IFAD is dedicated to providing finance to help poor rural people escape poverty. Recognizing that coffee could still be a lucrative crop, IFAD provided funding to El Airo's smallholder farmers to help the industry get back on its feet again. With the right investment and support, rural areas can generate opportunities and jobs—and people like Wilson Rojas can return home.

Wilson, aged 55, is a community leader. He and the association's administrator, Alex Jiménez,  combine experience and youth, and have managed to motivate their colleagues to move forward with Aprocairo's objectives.

Alex, aged 27, joined the organization in 2012. He started out as secretary, but his leadership and capabilities led his colleagues to appoint him administrator. He got to know all the coffee growing processes, from production to commercialization, and the history of this small producers’ group. Together they have risen from adversity to become an organization with a sense of community and vision of the future.

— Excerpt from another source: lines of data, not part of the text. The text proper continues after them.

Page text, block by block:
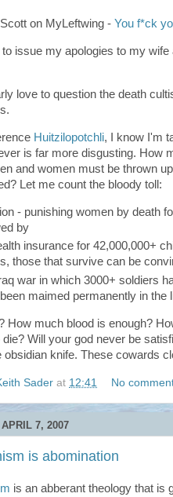
on MyLeftwing - You f*ck
to issue my apologies to my
love to question the death
Huitzilopotchli, I know I'm
is far more disgusting. How
and women must be thrown
Let me count the bloody toll:
- punishing women by death
by
insurance for 42,000,000+
those that survive can be
war in which 3000+ soldiers
maimed permanently in the
How much blood is enough?
Will your god never be
obsidian knife. These cowards
Sader at 12:41 No
7, 2007
is abomination
is an abberant theology that is
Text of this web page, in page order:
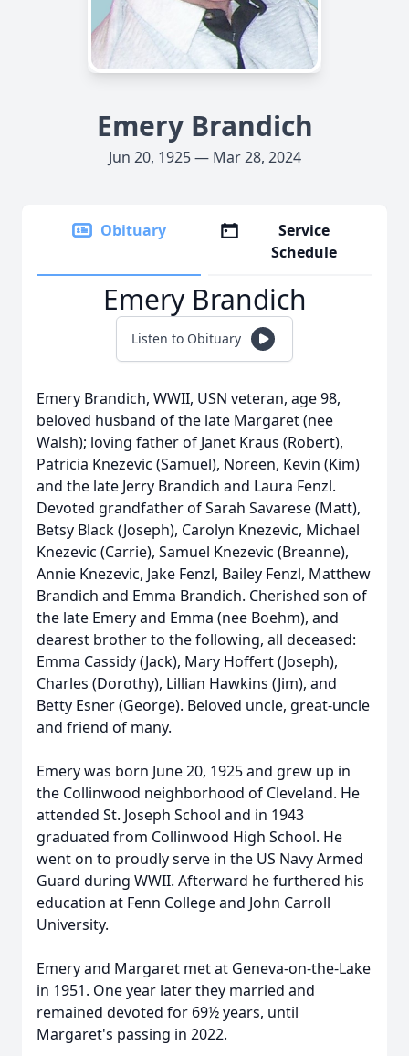
Emery Brandich
Jun 20, 1925 — Mar 28, 2024
Obituary
Service
Schedule
Emery Brandich
Listen to Obituary
Emery Brandich, WWII, USN veteran, age 98,
beloved husband of the late Margaret (nee
Walsh); loving father of Janet Kraus (Robert),
Patricia Knezevic (Samuel), Noreen, Kevin (Kim)
and the late Jerry Brandich and Laura Fenzl.
Devoted grandfather of Sarah Savarese (Matt),
Betsy Black (Joseph), Carolyn Knezevic, Michael
Knezevic (Carrie), Samuel Knezevic (Breanne),
Annie Knezevic, Jake Fenzl, Bailey Fenzl, Matthew
Brandich and Emma Brandich. Cherished son of
the late Emery and Emma (nee Boehm), and
dearest brother to the following, all deceased:
Emma Cassidy (Jack), Mary Hoffert (Joseph),
Charles (Dorothy), Lillian Hawkins (Jim), and
Betty Esner (George). Beloved uncle, great-uncle
and friend of many.
Emery was born June 20, 1925 and grew up in
the Collinwood neighborhood of Cleveland. He
attended St. Joseph School and in 1943
graduated from Collinwood High School. He
went on to proudly serve in the US Navy Armed
Guard during WWII. Afterward he furthered his
education at Fenn College and John Carroll
University.
Emery and Margaret met at Geneva-on-the-Lake
in 1951. One year later they married and
remained devoted for 69½ years, until
Margaret's passing in 2022.
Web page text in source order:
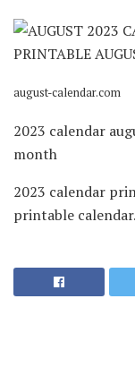
august-calendar.com
2023 calendar
month
2023 calendar
printable
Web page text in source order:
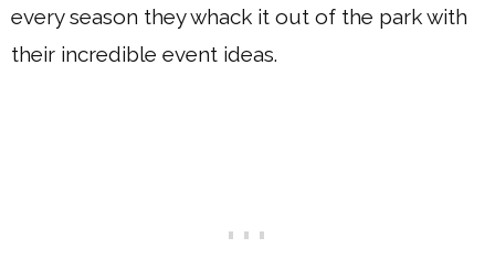
every season they whack it out of the park with
their incredible event ideas.
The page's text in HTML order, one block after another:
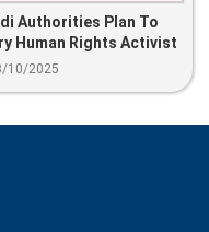
Authorities Plan To
Human Rights Activist
Al-Bajadi After
10/2025
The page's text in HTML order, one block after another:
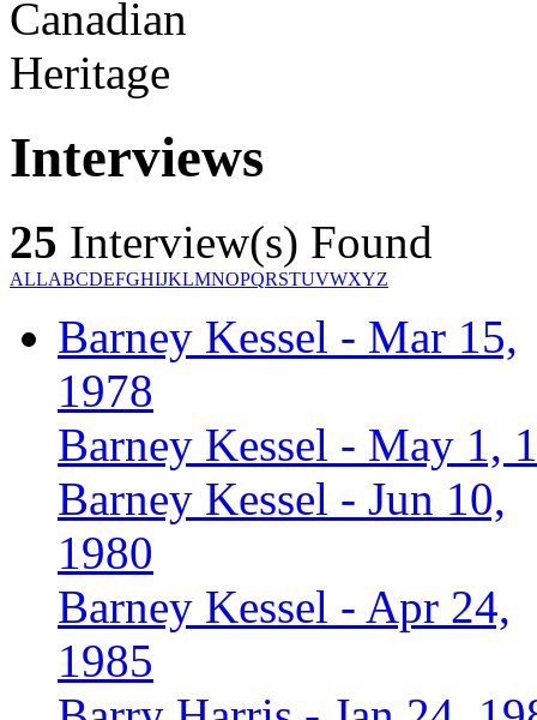
Interviews
25 Interview(s) Found
ALLABCDEFGHIJKLMNOPQRSTUVWXYZ
Barney Kessel - Mar 15,
1978
Barney Kessel - May 1,
Barney Kessel - Jun 10,
1980
Barney Kessel - Apr 24,
1985
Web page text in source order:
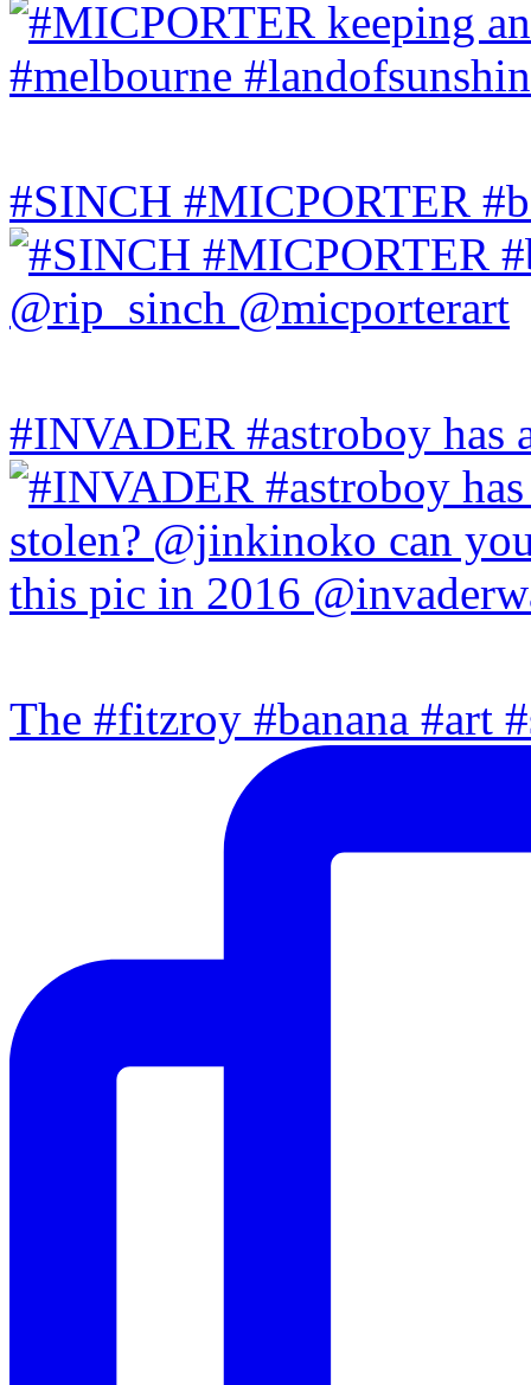
#SINCH #MICPORTER
#INVADER #astroboy has
The #fitzroy #banana #art
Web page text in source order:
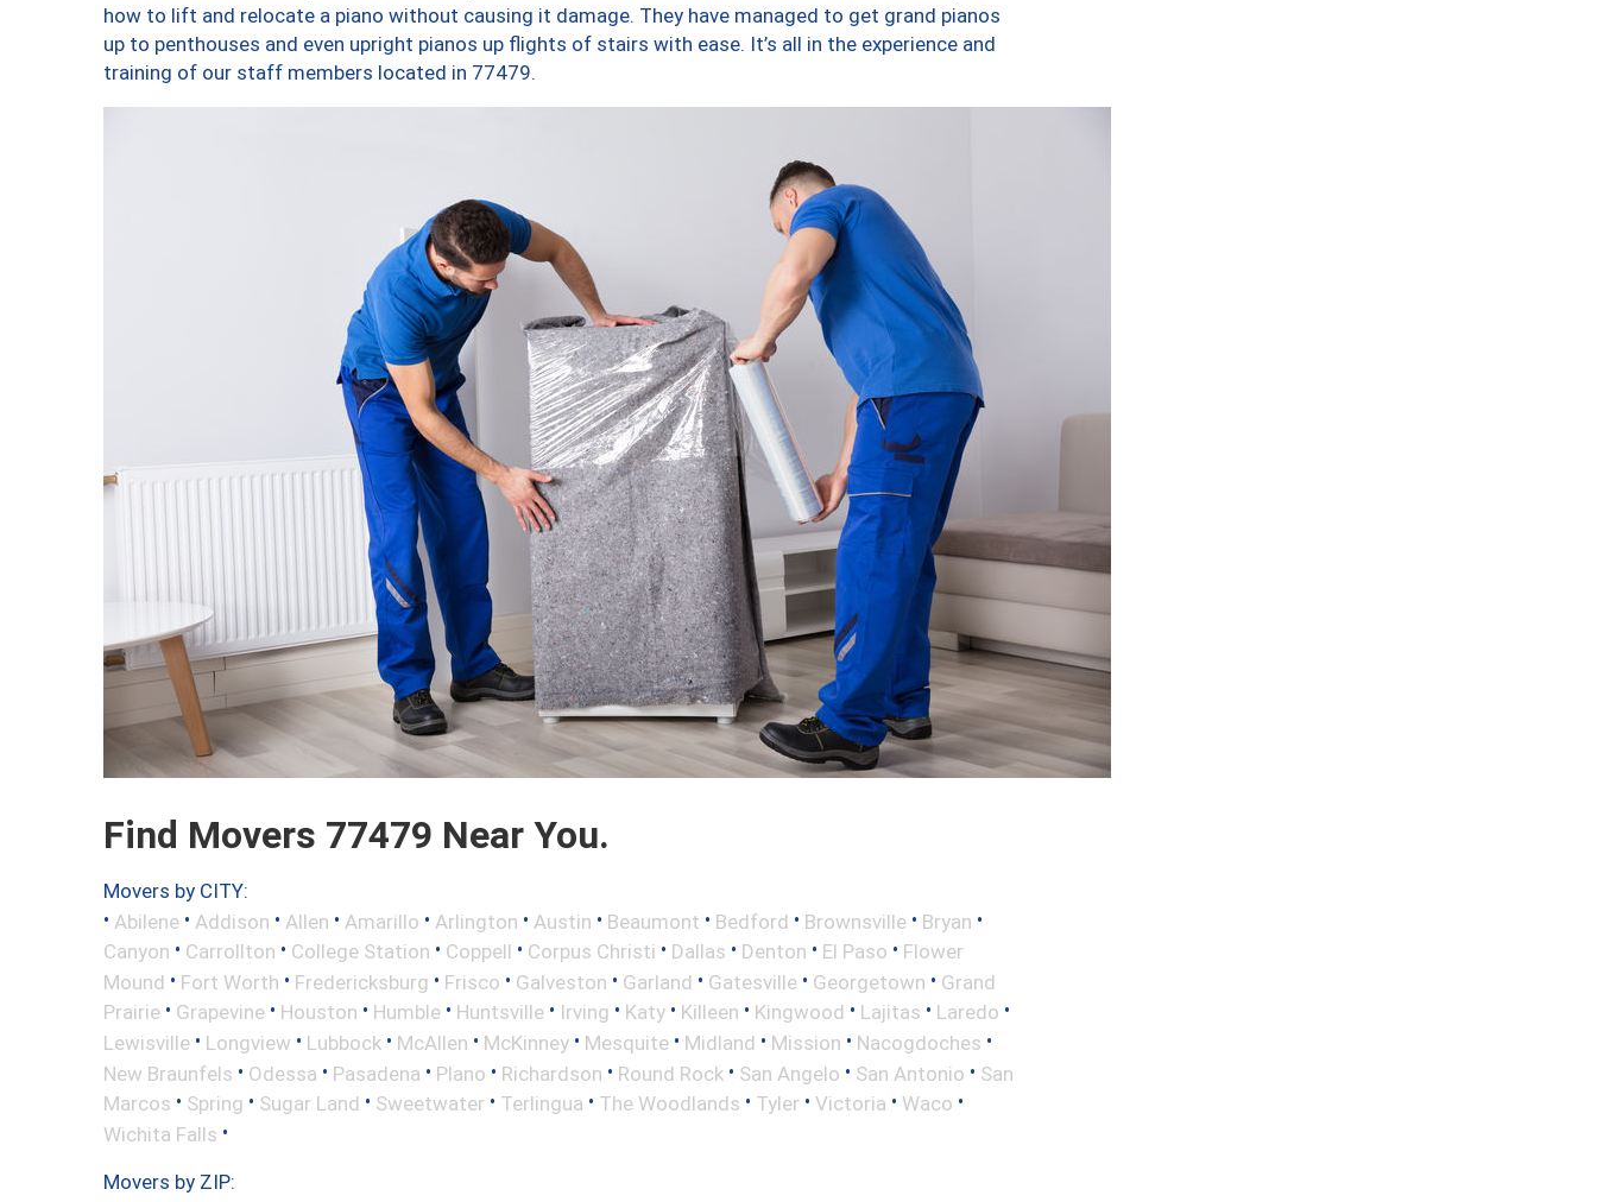
how to lift and relocate a piano without causing it damage. They have managed to get grand pianos
up to penthouses and even upright pianos up flights of stairs with ease. It’s all in the experience and
training of our staff members located in 77479.
Find Movers 77479 Near You.
Movers by CITY:
• Abilene • Addison • Allen • Amarillo • Arlington • Austin • Beaumont • Bedford • Brownsville • Bryan •
Canyon • Carrollton • College Station • Coppell • Corpus Christi • Dallas • Denton • El Paso • Flower
Mound • Fort Worth • Fredericksburg • Frisco • Galveston • Garland • Gatesville • Georgetown • Grand
Prairie • Grapevine • Houston • Humble • Huntsville • Irving • Katy • Killeen • Kingwood • Lajitas • Laredo •
Lewisville • Longview • Lubbock • McAllen • McKinney • Mesquite • Midland • Mission • Nacogdoches •
New Braunfels • Odessa • Pasadena • Plano • Richardson • Round Rock • San Angelo • San Antonio • San
Marcos • Spring • Sugar Land • Sweetwater • Terlingua • The Woodlands • Tyler • Victoria • Waco •
Wichita Falls •
Movers by ZIP:

"The roya epidemic was a very hard situation, but we managed to overcome it through unity. The project arrived at the right time and it has been a huge incentive. We have achieved our goals and gone even further," he says as he guides us through the food processing plant the association has set up.

The plant works not only with coffee, but also with a variety of other vegetables El Airo's farmers produce. It provides 15 non-farming jobs (at the plant, a small shop and restaurant, and in transportation) for Aprocairo members, in addition to 190 farming jobs.

Alex is convinced that what they have learned thanks to the project will remain with them, since the results are noticeable and replicable. "If you see someone is doing well by using new ways of cultivation, you imitate them. We have the desire to keep on improving," he says.

Wilson agrees: "Things have changed and so have we. The coffee plantations are now well ordered and this makes it is easier to harvest. The plants that we sow are now healthy and produce more, and that has enabled us to leave the crisis behind".

Wilson Rojas, promoter for the Diversification of the Rural Family Orchard project

For him, the project has meant not only a transformation of the way he produces, but new job perspectives. After being selected as promoter, he acquired new skills that will now allow him to offer his services in other organizations and territories.

Aprocairo's partners are hardworking and cheerful women and men. In addition to improving coffee harvesting methods, the project has trained the association members in diversifying their crops – a way to prevent another roya epidemic from knocking them out financially again.

The food processing plant they have built allows them to place their products directly in the market without depending on intermediaries. The community of El Airo has placed high hopes in the plant. Wilson dreams of his daughters and sons taking over and working there. "Everything we have done is for them, so that they have a better life. They will have to work hard nonetheless, but they already have this processing plant of theirs, "he says.

The smell of El Airo coffee invades the processing plant office. Wilson and Alex reflect on the positive changes they have experienced due to the project. For the both of them, the will to stay on the land is the greatest transformation.

The project gave Wilson the opportunity to return from Spain. Its success has made him determined not to leave the country again. "There in Murcia, Spain, they treated me well and I learned many things, but nothing compares to your own land, family and long-time friends. With our current coffee production, the processing plant and the investments we've made, now I know that I will not leave El Airo anymore," he says.

Alex recalls that in the five years he has been working with Aprocairo, he has learned "things I wouldn't have even imagined": machine operations, export procedures, coffee tasting, accounting and even some designing, as well as everything about production and processing.

"The most important thing is I've changed my way of seeing life. Before, I hadn't this love for the land, nor did I realize that cultivating could generate resources and improve my life and that of many more people. Now I can see the impact agriculture can have on so many people's life. I'm going to stay here," he says with conviction.